La nostra esperienza dimostra che la posizione della Chiesa sui preservativi e l’AIDS è la più ragionevole e scientificamente fondata per la prevenzione dell’epidemia dell’AIDS. L’Uganda ha una storia di successo nella lotta all’HIV/AIDS. Alcuni si sono spinti a definire l’esperienza Ugandese “un vaccino sociale”. L’approccio completo alla prevenzione che sarebbe stato successivamente definito “ABC”, sebbene all’inizio fosse veramente una risposta indigena concepita localmente alla pandemia, è diventato un approccio alla prevenzione della trasmissione dell’HIV basato sull’evidenza del coinvolgimento.
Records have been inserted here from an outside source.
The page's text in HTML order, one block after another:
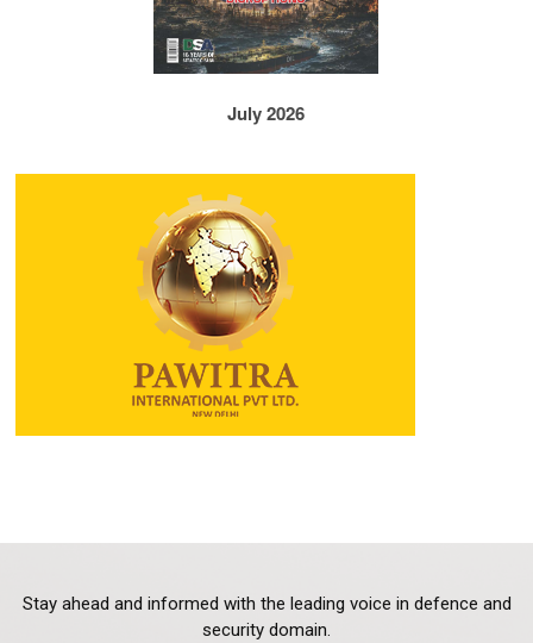
July 2026
Stay ahead and informed with the leading voice in defence and
security domain.
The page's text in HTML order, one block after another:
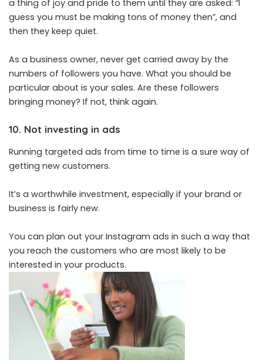
a thing of joy and pride to them until they are asked: “I
guess you must be making tons of money then”, and
then they keep quiet.
As a business owner, never get carried away by the
numbers of followers you have. What you should be
particular about is your sales. Are these followers
bringing money? If not, think again.
10. Not investing in ads
Running targeted ads from time to time is a sure way of
getting new customers.
It’s a worthwhile investment, especially if your brand or
business is fairly new.
You can plan out your Instagram ads in such a way that
you reach the customers who are most likely to be
interested in your products.
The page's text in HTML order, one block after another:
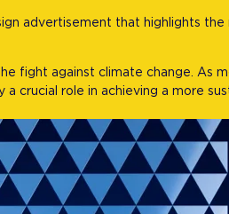
advertisement that highlights
fight against climate change. As
crucial role in achieving a more
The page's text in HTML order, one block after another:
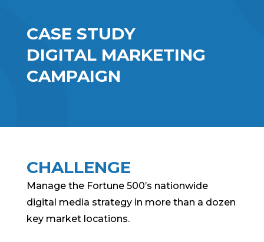
CASE STUDY
DIGITAL MARKETING
CAMPAIGN
CHALLENGE
Manage the Fortune 500’s nationwide
digital media strategy in more than a dozen
key market locations.
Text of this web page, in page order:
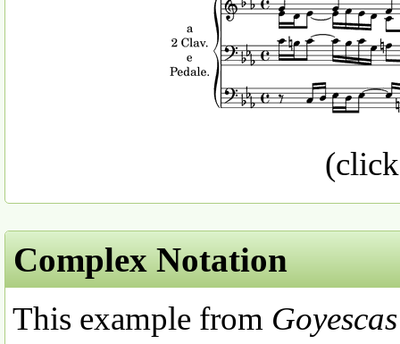
Complex Notation
This example from Goyescas
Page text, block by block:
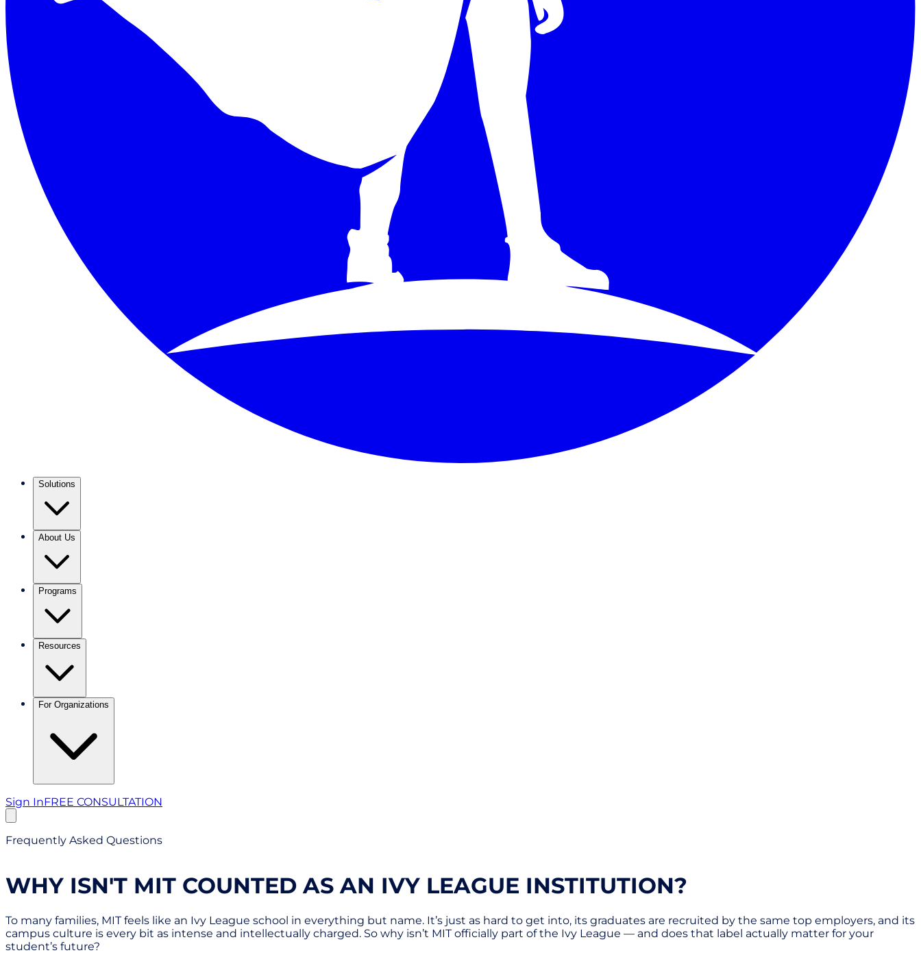
Solutions
About Us
Programs
Resources
For Organizations
Sign InFREE CONSULTATION
Frequently Asked Questions
WHY ISN'T MIT COUNTED AS AN IVY LEAGUE INSTITUTION?
To many families, MIT feels like an Ivy League school in everything but name. It’s just as hard to get into, its graduates are recruited by the same top employers, and its
campus culture is every bit as intense and intellectually charged. So why isn’t MIT officially part of the Ivy League — and does that label actually matter for your
student’s future?
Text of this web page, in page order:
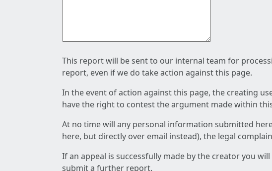
This report will be sent to our internal team for
report, even if we do take action against this page.
In the event of action against this page, the creating
have the right to contest the argument made within
At no time will any personal information submitted
here, but directly over email instead), the legal
If an appeal is successfully made by the creator you
submit a further report.
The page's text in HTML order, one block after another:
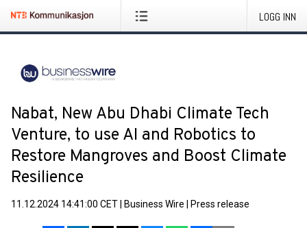
LOGG INN
Nabat, New Abu Dhabi Climate Tech
Venture, to use AI and Robotics to
Restore Mangroves and Boost Climate
Resilience
11.12.2024 14:41:00 CET Business Wire Press release
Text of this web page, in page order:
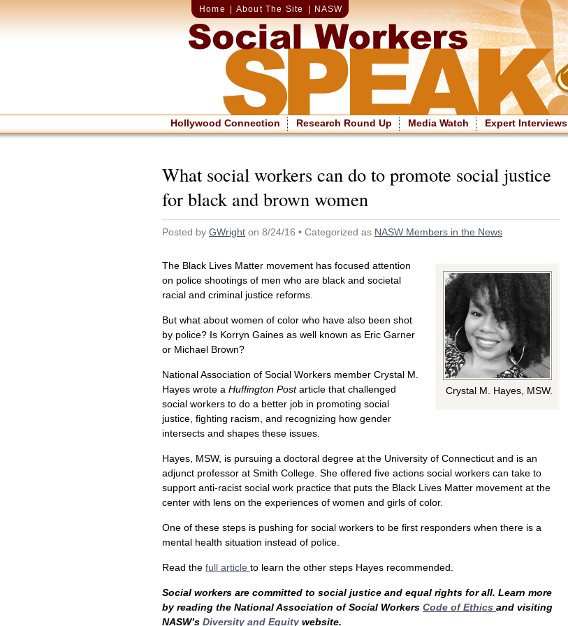
Home About The Site NASW
Hollywood Connection Research Round Up Media Watch Expert Interviews
What social workers can do to promote social justice
for black and brown women
Posted by GWright on 8/24/16 • Categorized as NASW Members in the News
Crystal M. Hayes, MSW.
The Black Lives Matter movement has focused attention
on police shootings of men who are black and societal
racial and criminal justice reforms.
But what about women of color who have also been shot
by police? Is Korryn Gaines as well known as Eric Garner
or Michael Brown?
National Association of Social Workers member Crystal M.
Hayes wrote a Huffington Postarticle that challenged
social workers to do a better job in promoting social
justice, fighting racism, and recognizing how gender
intersects and shapes these issues.
Hayes, MSW, is pursuing a doctoral degree at the University of Connecticut and is an
adjunct professor at Smith College. She offered five actions social workers can take to
support anti-racist social work practice that puts the Black Lives Matter movement at the
center with lens on the experiences of women and girls of color.
One of these steps is pushing for social workers to be first responders when there is a
mental health situation instead of police.
Read the full article to learn the other steps Hayes recommended.
Social workers are committed to social justice and equal rights for all. Learn more
by reading the National Association of Social Workers Code of Ethics and visiting
NASW’s Diversity and Equity website.
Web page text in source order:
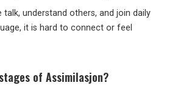
talk, understand others, and join daily
it is hard to connect or feel
of Assimilasjon?
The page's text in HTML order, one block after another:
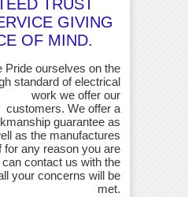
TRUST
GIVING
OF MIND.
Pride ourselves on the
standard of electrical
work we offer our
customers. We offer a
guarantee as
as the manufactures
for any reason you are
contact us with the
your concerns will be
met.
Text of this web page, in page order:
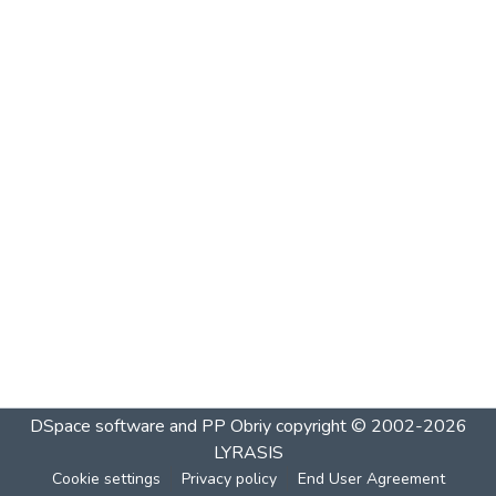
DSpace software and PP Obriycopyright © 2002-2026
LYRASIS
Cookie settings Privacy policy End User Agreement
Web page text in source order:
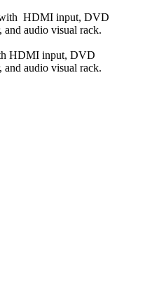
HDMI input, DVD
and audio visual rack.
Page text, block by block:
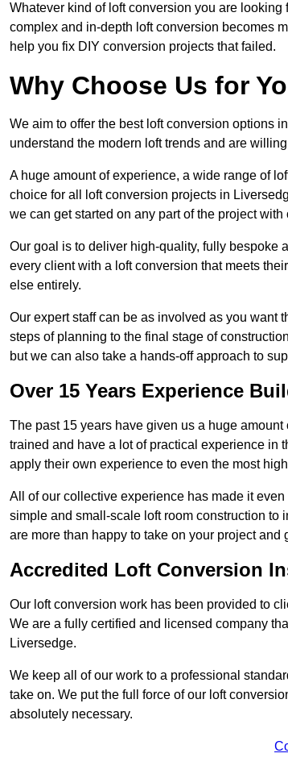
Whatever kind of loft conversion you are
complex and in-depth loft conversion becomes
help you fix DIY conversion projects that failed.
Why Choose Us for
We aim to offer the best loft conversion options
understand the modern loft trends and are
A huge amount of experience, a wide range of
choice for all loft conversion projects in
we can get started on any part of the project
Our goal is to deliver high-quality, fully bespoke
every client with a loft conversion that meets
else entirely.
Our expert staff can be as involved as you want
steps of planning to the final stage of
but we can also take a hands-off approach to
Over 15 Years Experience
The past 15 years have given us a huge
trained and have a lot of practical experience in
apply their own experience to even the most
All of our collective experience has made it
simple and small-scale loft room construction to
are more than happy to take on your project and
Accredited Loft Conversion
Our loft conversion work has been provided to
We are a fully certified and licensed company
Liversedge.
We keep all of our work to a professional
take on. We put the full force of our loft
absolutely necessary.
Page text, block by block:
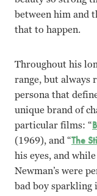
between him and
that to happen.
Throughout his
range, but always
persona that
unique brand of
particular films: “
(1969), and “The
his eyes, and
Newman’s were
bad boy sparkling
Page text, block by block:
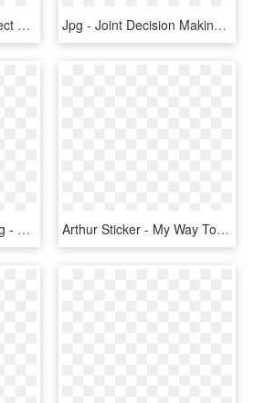
Chilliconnect Chiliconnect Live Game Management Game - Indie Game Developers Logos, HD Png Download Jpg - Joint Decision Making Model, HD Png Download
E-mail & Sms Marketing - Game Development Transparent, HD Png Download Arthur Sticker - My Way To Make Bad Decisions, HD Png Download

Da molti anni siamo coinvolti nella lotta alla malattia e riconosciamo il forte impatto della Chiesa e della religione in generale al rallentamento della diffusione dell’epidemia, attraverso un lavoro di educazione della gioventù e della gente ad un uso responsabile della sessualità. Sappiamo quanto siano importanti i preservativi in focolai epidemici all’interno di gruppi ad alto rischio; tuttavia, ci sono poche o nessuna prova che le comuni e popolari misure di prevenzione (compresi la vendita dei preservativi a prezzi popolari, il test gratuito su richiesta e il trattamento a tappeto delle le malattie sessualmente trasmesse) abbiano contribuito alla riduzione o al rallentamento delle epidemie generalizzate di HIV.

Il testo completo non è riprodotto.